═══ Record set

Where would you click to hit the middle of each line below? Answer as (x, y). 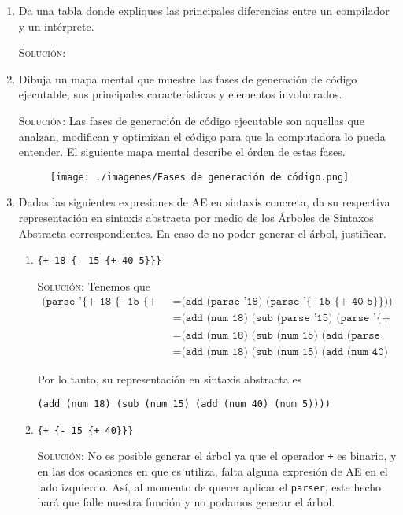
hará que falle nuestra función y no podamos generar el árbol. (186, 502)
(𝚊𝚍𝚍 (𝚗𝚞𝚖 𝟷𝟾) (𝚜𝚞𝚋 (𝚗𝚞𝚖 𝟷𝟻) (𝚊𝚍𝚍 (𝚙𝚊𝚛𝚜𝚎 (281, 335)
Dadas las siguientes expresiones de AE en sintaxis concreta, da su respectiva (204, 202)
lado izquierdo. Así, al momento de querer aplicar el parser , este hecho (209, 486)
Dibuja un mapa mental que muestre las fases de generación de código (188, 78)
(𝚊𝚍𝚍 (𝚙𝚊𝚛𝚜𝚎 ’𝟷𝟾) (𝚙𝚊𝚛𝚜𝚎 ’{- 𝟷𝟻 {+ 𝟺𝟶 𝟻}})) (287, 302)
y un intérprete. (56, 26)
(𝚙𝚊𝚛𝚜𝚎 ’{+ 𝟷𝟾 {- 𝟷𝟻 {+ (100, 302)
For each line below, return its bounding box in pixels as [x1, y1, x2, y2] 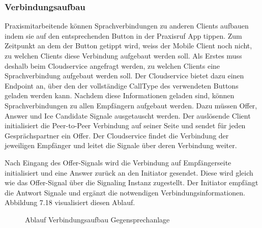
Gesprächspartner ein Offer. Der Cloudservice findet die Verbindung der [5, 130, 229, 140]
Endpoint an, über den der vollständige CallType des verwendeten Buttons [5, 80, 239, 91]
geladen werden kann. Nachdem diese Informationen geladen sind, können [5, 90, 235, 101]
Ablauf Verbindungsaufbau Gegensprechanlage [25, 214, 170, 224]
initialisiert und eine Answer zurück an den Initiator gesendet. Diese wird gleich [5, 167, 253, 178]
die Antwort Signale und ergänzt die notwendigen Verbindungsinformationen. [5, 187, 245, 197]
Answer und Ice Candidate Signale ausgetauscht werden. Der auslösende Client [5, 110, 251, 121]
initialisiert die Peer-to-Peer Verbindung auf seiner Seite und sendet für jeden [5, 120, 246, 131]
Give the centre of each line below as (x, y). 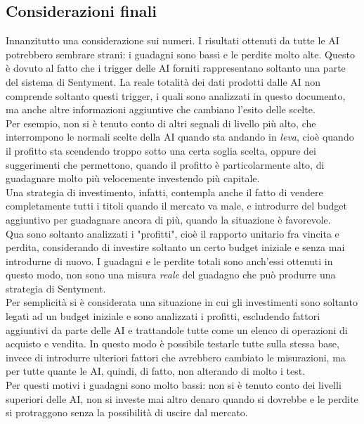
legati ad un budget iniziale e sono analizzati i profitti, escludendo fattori (163, 316)
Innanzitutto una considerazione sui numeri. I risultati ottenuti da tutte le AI (173, 40)
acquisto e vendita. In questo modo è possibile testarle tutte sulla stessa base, (173, 343)
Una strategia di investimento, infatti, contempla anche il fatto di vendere (164, 192)
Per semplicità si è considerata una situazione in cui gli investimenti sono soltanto (182, 302)
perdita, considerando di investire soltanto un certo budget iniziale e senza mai (175, 247)
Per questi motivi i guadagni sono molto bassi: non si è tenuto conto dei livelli (174, 385)
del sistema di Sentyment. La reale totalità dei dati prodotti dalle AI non (163, 81)
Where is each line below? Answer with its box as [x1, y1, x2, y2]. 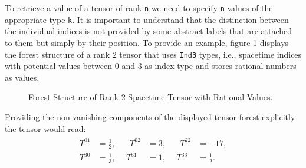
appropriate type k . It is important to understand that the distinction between [5, 13, 289, 25]
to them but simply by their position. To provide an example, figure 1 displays [5, 36, 289, 48]
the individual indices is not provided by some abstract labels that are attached [5, 25, 292, 37]
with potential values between [5, 60, 113, 72]
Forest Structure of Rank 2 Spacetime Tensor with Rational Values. [28, 91, 273, 103]
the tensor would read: [5, 122, 86, 134]
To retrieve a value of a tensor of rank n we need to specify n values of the [5, 2, 273, 14]
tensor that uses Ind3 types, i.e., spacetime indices [119, 48, 302, 60]
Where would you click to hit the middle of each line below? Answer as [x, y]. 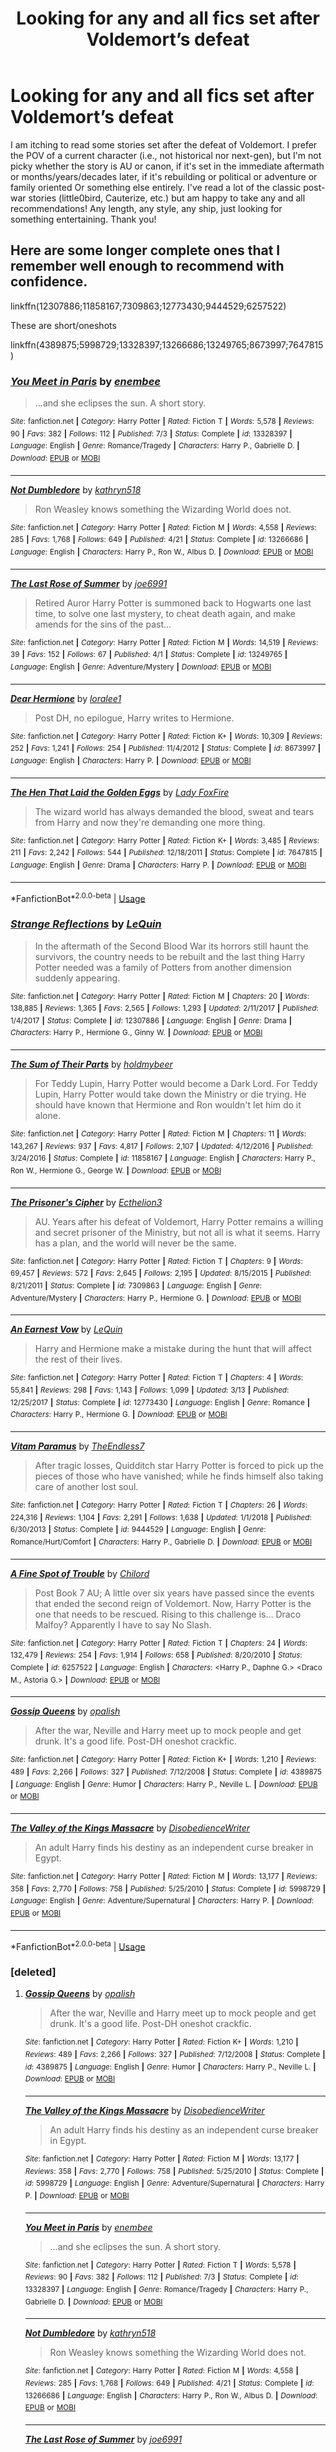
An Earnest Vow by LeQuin [66, 1329]
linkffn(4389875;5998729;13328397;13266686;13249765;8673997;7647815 [167, 344]
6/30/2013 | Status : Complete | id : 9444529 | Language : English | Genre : [138, 1530]
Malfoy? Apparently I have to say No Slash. [123, 1624]
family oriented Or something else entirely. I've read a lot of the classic [156, 187]
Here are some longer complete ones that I [145, 250]
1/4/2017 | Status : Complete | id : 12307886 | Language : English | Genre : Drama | [151, 1020]
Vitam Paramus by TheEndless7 [77, 1446]
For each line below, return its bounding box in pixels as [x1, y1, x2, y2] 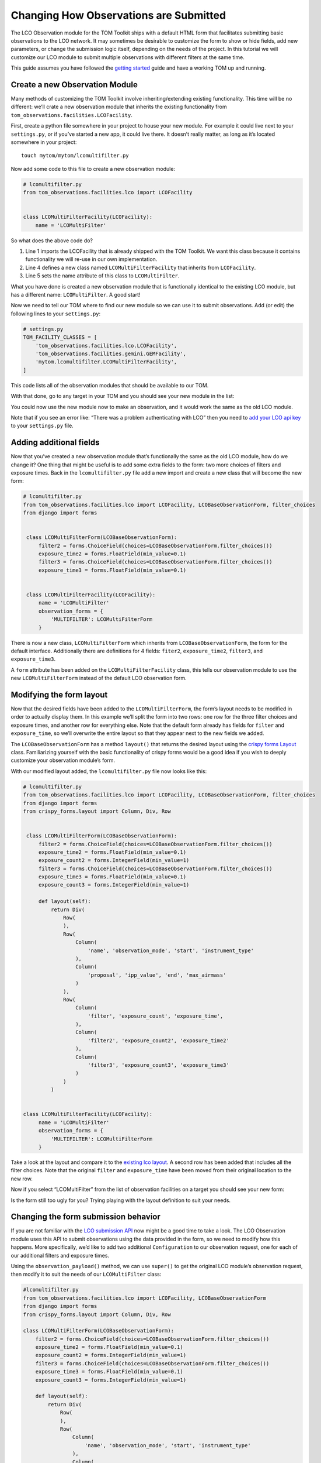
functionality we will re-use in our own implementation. [25, 256, 158, 263]
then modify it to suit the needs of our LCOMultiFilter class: [11, 1270, 162, 1278]
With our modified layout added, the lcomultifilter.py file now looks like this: [11, 767, 207, 775]
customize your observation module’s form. [11, 757, 116, 764]
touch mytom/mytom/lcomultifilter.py [21, 152, 130, 159]
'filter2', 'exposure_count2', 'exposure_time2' [88, 1037, 230, 1044]
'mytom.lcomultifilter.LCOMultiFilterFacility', [35, 359, 177, 365]
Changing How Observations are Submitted [11, 9, 226, 22]
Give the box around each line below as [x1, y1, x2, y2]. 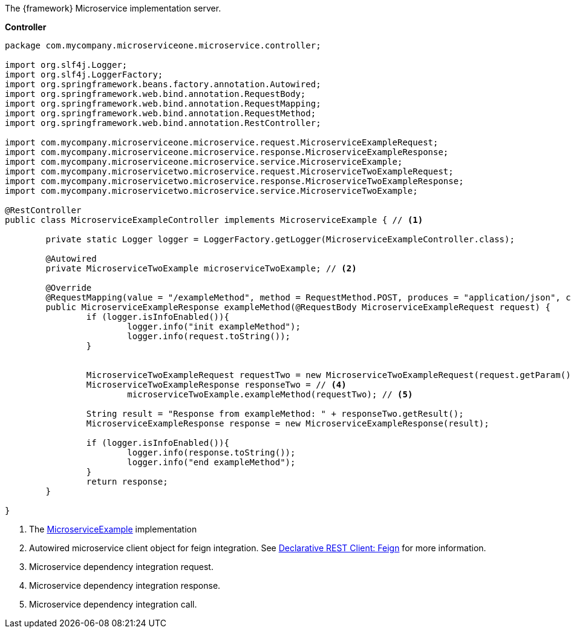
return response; [86, 477, 168, 486]
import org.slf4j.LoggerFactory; [5, 70, 163, 79]
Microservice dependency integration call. [29, 599, 197, 609]
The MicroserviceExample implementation [29, 524, 197, 534]
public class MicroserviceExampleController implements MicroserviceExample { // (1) [5, 215, 423, 225]
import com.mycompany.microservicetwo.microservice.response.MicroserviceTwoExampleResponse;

══════

### What you need to do
Count how many lines above carry the word "𝚙𝚊𝚛𝚜𝚎". Only the number is required.

### Task answer
3